Extracted records:
______________________________

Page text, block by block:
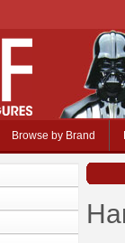
Browse by Brand
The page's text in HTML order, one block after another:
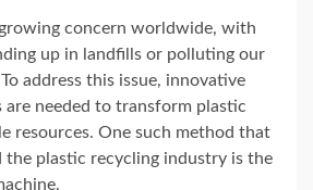
concern worldwide, with
up in landfills or polluting our
address this issue, innovative
are needed to transform plastic
resources. One such method that
the plastic recycling industry is the
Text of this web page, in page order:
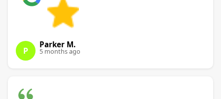
P
Parker M.
5 months ago

______________________________

### EXERCISE OBJECTIVE
Omit the pictures and reproduce the records above exactly.

### THE COMPLETED TASK
Page text, block by block:
Browse by Brand
The page's text in HTML order, one block after another:
concern worldwide, with
up in landfills or polluting our
address this issue, innovative
are needed to transform plastic
resources. One such method that
the plastic recycling industry is the
Text of this web page, in page order:
P
Parker M.
5 months ago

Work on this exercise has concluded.